US despite renowned for strictest tax systems in the world, on the flip side is quietly becoming a world’s biggest tax haven. The United States is one of the few countries in the world, taxes the worldwide income of its nonresident citizens using the same tax rates as for residents.

United States currently does not automatically exchange information with more than 100 countries under CRS system .

Because US does not participate with the OECD CRS exchange of bank information to other countries, it in itself can be described as TAX HAVEN of the world.  This means the US receives tax and asset information for American assets and income abroad, but does not share information about what happens in the United States with other countries. This guarantees banking privacy!

The Rich and wealthy held almost $32 trillion of hidden financial assets in offshore tax havens, of which fortune companies hold $2.6 trillion offshore. The US receives investment inflows of almost $2 trillion per year from foreigners investing in the country. Some of the CRS member states are India, Russia, China, who are the biggest groups of people immigrating to United States

CRS vs FATCA

Two reporting systems for sharing foreign account information from foreign financial institutions are in operation globally—FATCA and the Common Reporting Standard (CRS). Both overlap each other.

  • CRS requires financial institutions in jurisdictions participating in CRS to report on almost all accounts held by nonresidents of the reporting country. CRS aims to identify the tax residency of all account holders of a financial institution, and does not consider citizenship.
  • FATCA aims to identify whether an account holder at a foreign institution is a U.S. person based on citizenship and tax residency information. FATCA require FFIs to report the foreign-held accounts of U.S. citizens and residents—including resident aliens

FATCA vs CRS

CRS is difficult to be implemented in the United States. Here is why!
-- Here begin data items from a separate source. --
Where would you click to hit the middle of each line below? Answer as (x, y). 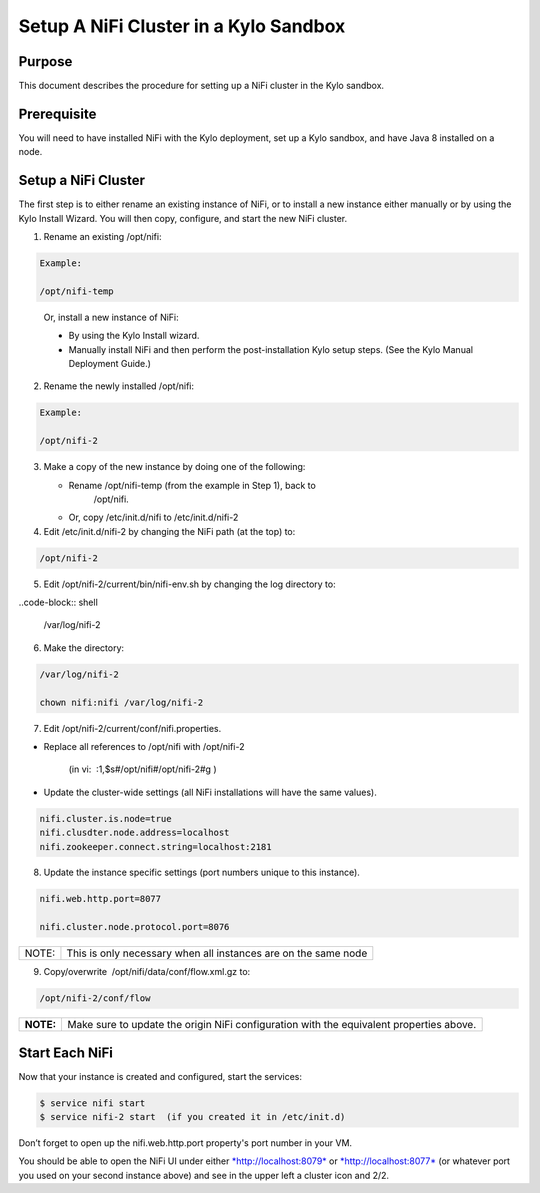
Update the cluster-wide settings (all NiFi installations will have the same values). (210, 792)
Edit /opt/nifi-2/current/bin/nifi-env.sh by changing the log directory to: (189, 584)
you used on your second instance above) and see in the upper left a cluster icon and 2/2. (204, 1175)
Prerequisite (57, 113)
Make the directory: (84, 647)
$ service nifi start (92, 1103)
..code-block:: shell (58, 602)
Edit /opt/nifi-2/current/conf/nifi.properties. (132, 728)
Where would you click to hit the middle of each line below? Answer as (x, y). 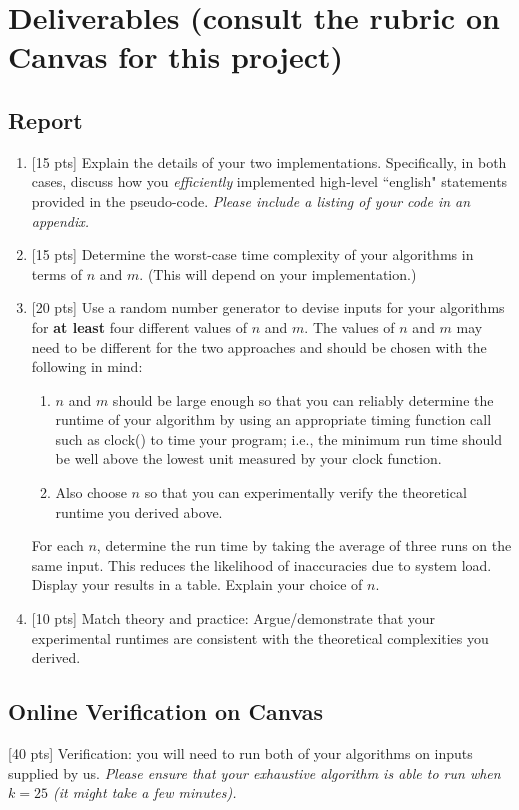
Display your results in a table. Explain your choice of (197, 584)
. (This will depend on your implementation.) (278, 273)
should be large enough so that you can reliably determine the (303, 399)
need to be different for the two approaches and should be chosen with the (259, 346)
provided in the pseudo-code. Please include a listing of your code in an (251, 200)
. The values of (349, 326)
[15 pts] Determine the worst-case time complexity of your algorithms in (252, 254)
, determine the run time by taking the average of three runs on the (304, 545)
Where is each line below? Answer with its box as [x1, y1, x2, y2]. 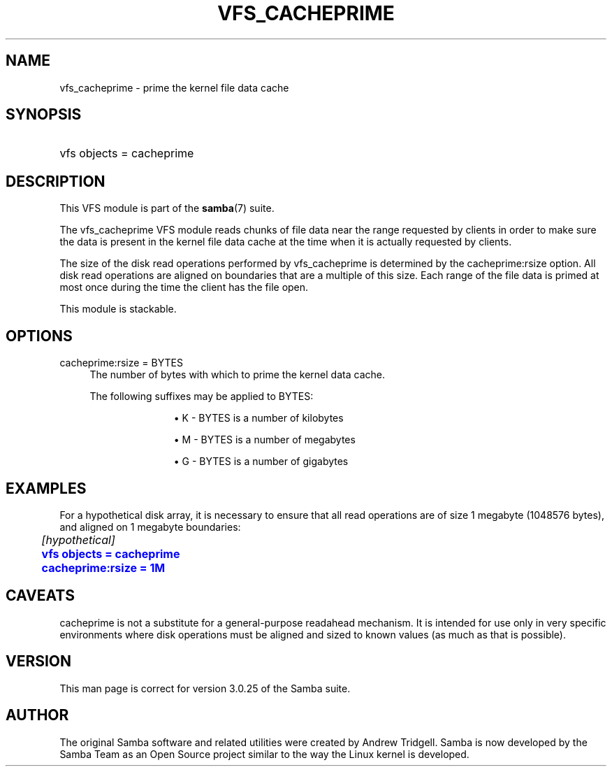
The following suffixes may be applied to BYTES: [89, 390, 314, 403]
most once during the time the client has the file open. [59, 281, 309, 294]
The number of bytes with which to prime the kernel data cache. [89, 369, 385, 381]
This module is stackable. [59, 303, 177, 315]
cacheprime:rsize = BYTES [59, 357, 183, 369]
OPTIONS [6, 327, 73, 345]
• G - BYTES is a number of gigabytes [173, 455, 349, 468]
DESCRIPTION [6, 172, 105, 190]
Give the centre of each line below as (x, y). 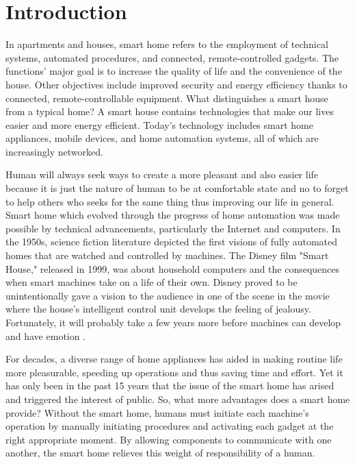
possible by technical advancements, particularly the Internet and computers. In (173, 228)
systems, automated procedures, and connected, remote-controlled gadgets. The (172, 57)
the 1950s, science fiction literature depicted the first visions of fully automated (172, 242)
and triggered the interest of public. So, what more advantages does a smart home (178, 399)
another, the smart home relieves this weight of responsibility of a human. (160, 453)
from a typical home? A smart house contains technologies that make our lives (170, 111)
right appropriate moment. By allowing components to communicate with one (169, 439)
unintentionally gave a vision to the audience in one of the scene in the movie (168, 295)
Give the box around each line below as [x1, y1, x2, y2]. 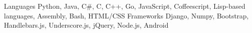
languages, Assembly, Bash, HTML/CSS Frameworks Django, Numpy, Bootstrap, [4, 10, 249, 20]
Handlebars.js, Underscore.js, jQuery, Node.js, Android [4, 20, 169, 30]
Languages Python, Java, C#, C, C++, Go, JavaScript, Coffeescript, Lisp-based [4, 1, 246, 11]
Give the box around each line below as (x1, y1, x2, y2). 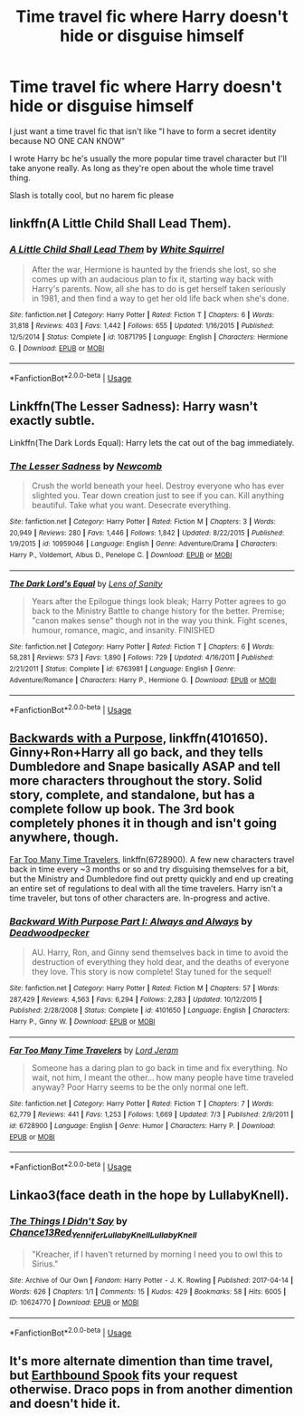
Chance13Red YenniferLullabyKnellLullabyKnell (9, 1226, 197, 1240)
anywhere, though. (9, 830, 119, 845)
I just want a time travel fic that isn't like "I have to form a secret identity (9, 125, 277, 137)
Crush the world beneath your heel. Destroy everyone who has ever (31, 480, 285, 491)
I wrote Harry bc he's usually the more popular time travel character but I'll (9, 152, 288, 164)
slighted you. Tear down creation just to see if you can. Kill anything (31, 490, 285, 501)
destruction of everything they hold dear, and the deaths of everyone (31, 957, 290, 968)
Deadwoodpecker (9, 926, 90, 939)
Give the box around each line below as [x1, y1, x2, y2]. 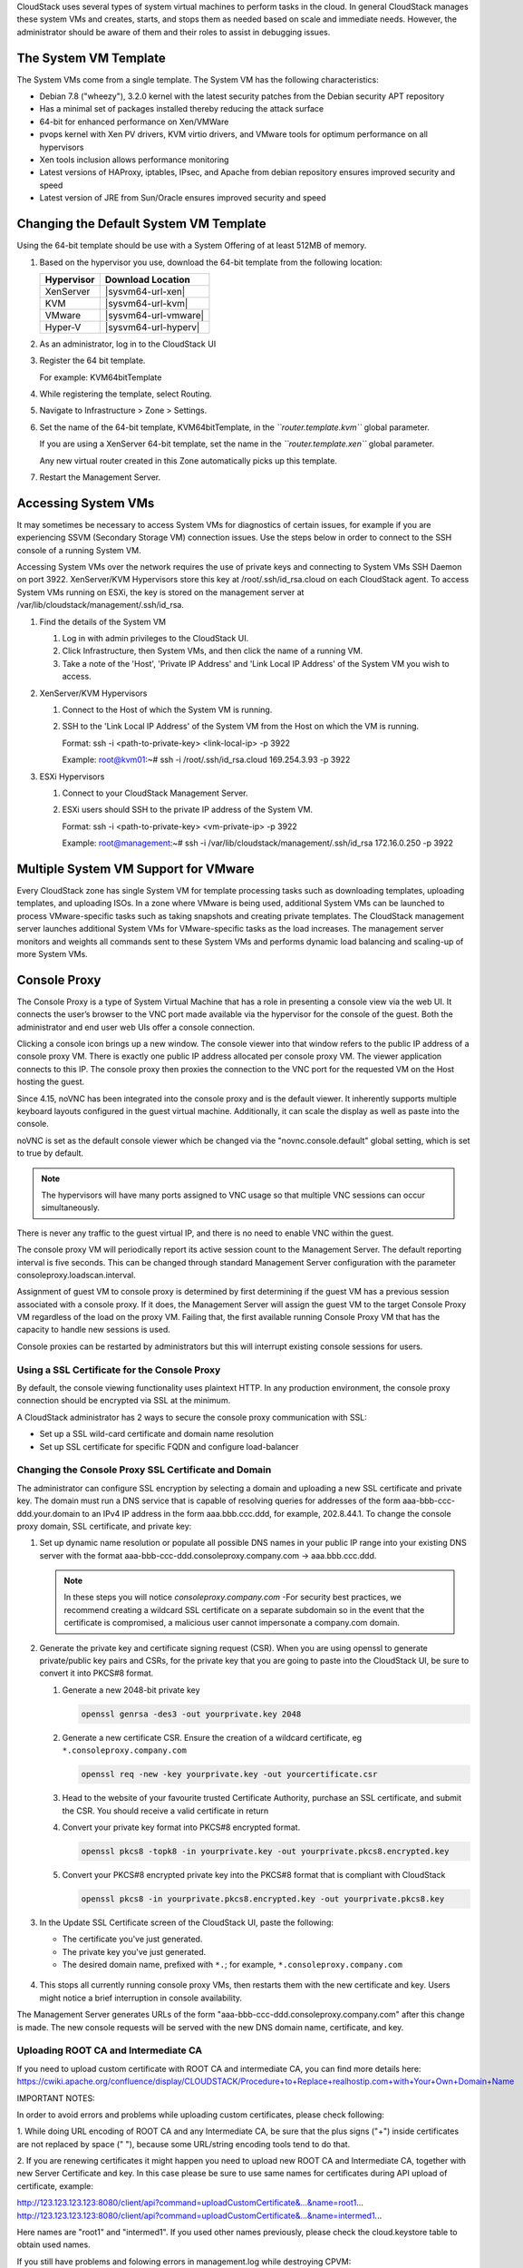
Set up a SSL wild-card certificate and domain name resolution [39, 1429, 274, 1440]
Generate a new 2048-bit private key [62, 1684, 200, 1696]
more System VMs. [16, 948, 88, 959]
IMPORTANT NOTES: [16, 2092, 95, 2104]
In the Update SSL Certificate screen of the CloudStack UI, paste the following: [39, 1917, 334, 1928]
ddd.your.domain [16, 1508, 81, 1519]
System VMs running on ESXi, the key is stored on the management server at [16, 586, 305, 598]
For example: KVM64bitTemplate [39, 372, 162, 383]
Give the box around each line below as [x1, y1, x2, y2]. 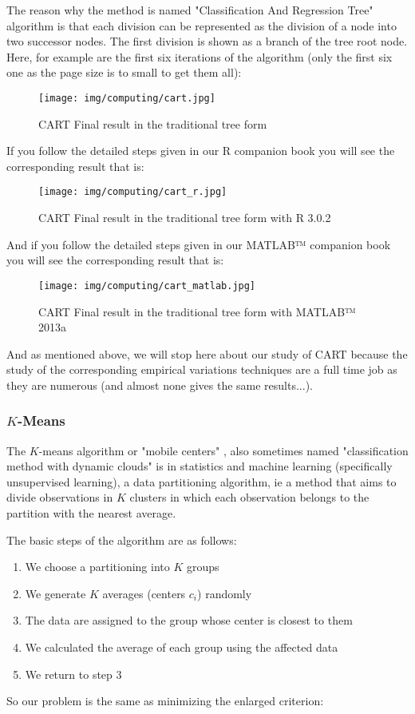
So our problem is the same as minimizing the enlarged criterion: [6, 692, 324, 709]
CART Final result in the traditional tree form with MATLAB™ [38, 303, 356, 319]
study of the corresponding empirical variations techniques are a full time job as [6, 361, 397, 378]
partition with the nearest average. [6, 505, 176, 522]
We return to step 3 [25, 665, 122, 682]
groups [186, 558, 219, 575]
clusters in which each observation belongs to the [129, 489, 370, 506]
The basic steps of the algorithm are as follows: [6, 531, 237, 548]
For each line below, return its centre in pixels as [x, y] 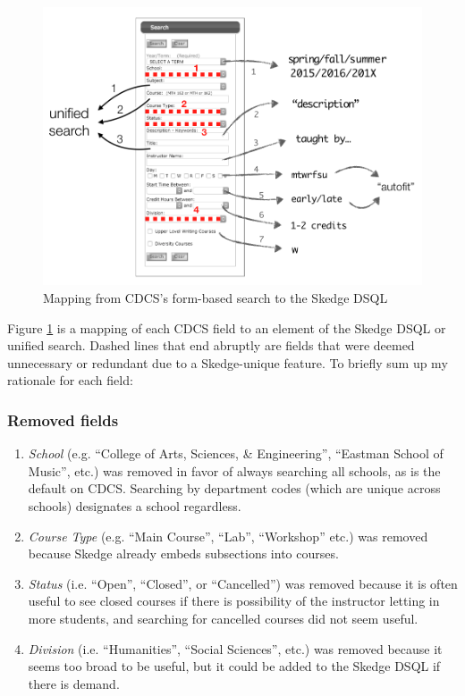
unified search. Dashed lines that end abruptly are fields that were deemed [211, 345]
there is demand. [74, 683]
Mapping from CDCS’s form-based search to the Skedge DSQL [216, 298]
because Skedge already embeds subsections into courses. [183, 553]
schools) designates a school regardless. [135, 506]
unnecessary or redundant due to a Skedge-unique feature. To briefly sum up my [228, 362]
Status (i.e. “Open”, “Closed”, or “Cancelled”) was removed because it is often [243, 583]
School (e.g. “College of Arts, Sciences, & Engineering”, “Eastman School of [236, 453]
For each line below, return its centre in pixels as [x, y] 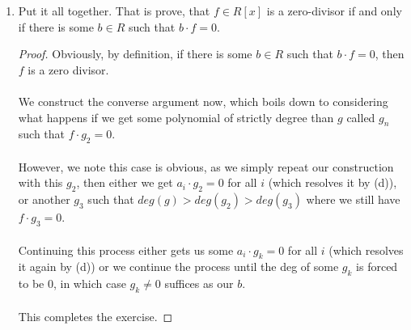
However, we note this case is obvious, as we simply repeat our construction [206, 166]
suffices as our [199, 283]
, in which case [89, 283]
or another [44, 199]
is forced [377, 267]
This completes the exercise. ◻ [95, 316]
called [361, 117]
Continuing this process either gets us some [126, 250]
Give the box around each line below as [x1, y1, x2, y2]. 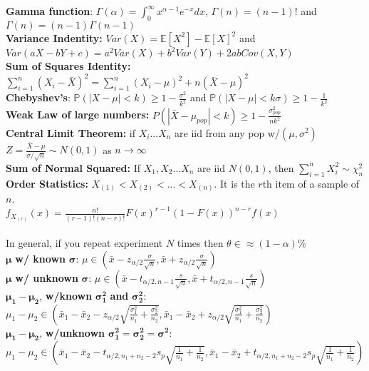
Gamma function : [6, 4, 93, 18]
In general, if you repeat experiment [6, 235, 163, 250]
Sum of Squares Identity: [6, 59, 131, 73]
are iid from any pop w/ [175, 125, 280, 140]
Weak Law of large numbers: [6, 107, 150, 122]
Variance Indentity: [6, 30, 103, 45]
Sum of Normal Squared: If [6, 160, 140, 175]
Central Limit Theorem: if [6, 125, 136, 140]
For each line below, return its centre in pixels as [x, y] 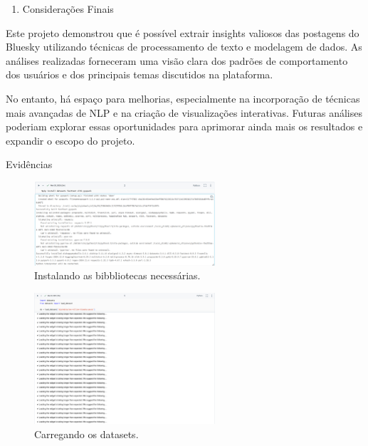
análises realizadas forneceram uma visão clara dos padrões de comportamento [177, 60]
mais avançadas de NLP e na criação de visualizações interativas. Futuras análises [184, 112]
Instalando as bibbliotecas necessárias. [117, 275]
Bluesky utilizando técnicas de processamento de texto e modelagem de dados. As [184, 47]
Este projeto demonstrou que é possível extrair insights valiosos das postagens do [183, 32]
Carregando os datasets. [86, 434]
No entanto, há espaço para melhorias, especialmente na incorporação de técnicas [183, 98]
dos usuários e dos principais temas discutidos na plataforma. [140, 74]

The GAO report said aligning FATCA and CRS to some extent is possible, anything short of the United States fully adopting CRS would not fully eliminate the burdens of overlapping requirements that FFIs must currently meet under the two different systems. While having the United States adopt the CRS reporting system in lieu of FATCA could benefit FFIs that may otherwise have to operate two overlapping reporting systems, it would result in no additional benefit to IRS obtaining information on U.S. accounts. Additionally, it could generate additional costs and reporting burdens to U.S. financial institutions that would need to implement systems to meet CRS requirements

It said further, adoption of CRS would create the circumstance where foreign accounts held by U.S. citizens with a tax residence in partner jurisdiction—including U.S. citizens who have a U.S. tax obligation—would not be reported to IRS.

Delaware, Nevada, Florida and Wyoming states all with very strict banking confidentiality regulations, would oppose the passing of a federal law on CRS in Congress

US offshore company

It is possible to incorporate a LLC in Delaware or Nevada in US as an offshore company. The individual and companies must reside in their own country, conduct all business activities outside of the US and their income is not connected to the U.S. Therefore, you must have no US presence. It is only if you are engaged in trade or business in the US, that you will be taxed. Taxation will only apply if have one dependent agent, that is an employee or a company based in the US and employed by you or you work exclusively. The problem with this is approach is difficulty in opening US bank account. It is impossible to open bank accounts in US without stepping foot in to the country legally immigrating.

The only practical way to use US as tax haven is immigrating to US.

Investment Immigration

US offers several immigration programs offering a path foreigners to immigrate, invest and create jobs in the country. Some of the visa categories are E-2 (investor visa) and EB-5 (green card)

  • B-1 visa – Business visitor
  • L visa – Intracompany Transferee
  • E-2 – Treaty investor (non-immigrant visa).
  • EB-5 – Employment based fifth preference
  • D visa – Diversity immigrant visa

 

Remember the US taxes on worldwide income. So plan carefully! Consult a tax expert before you make decisions!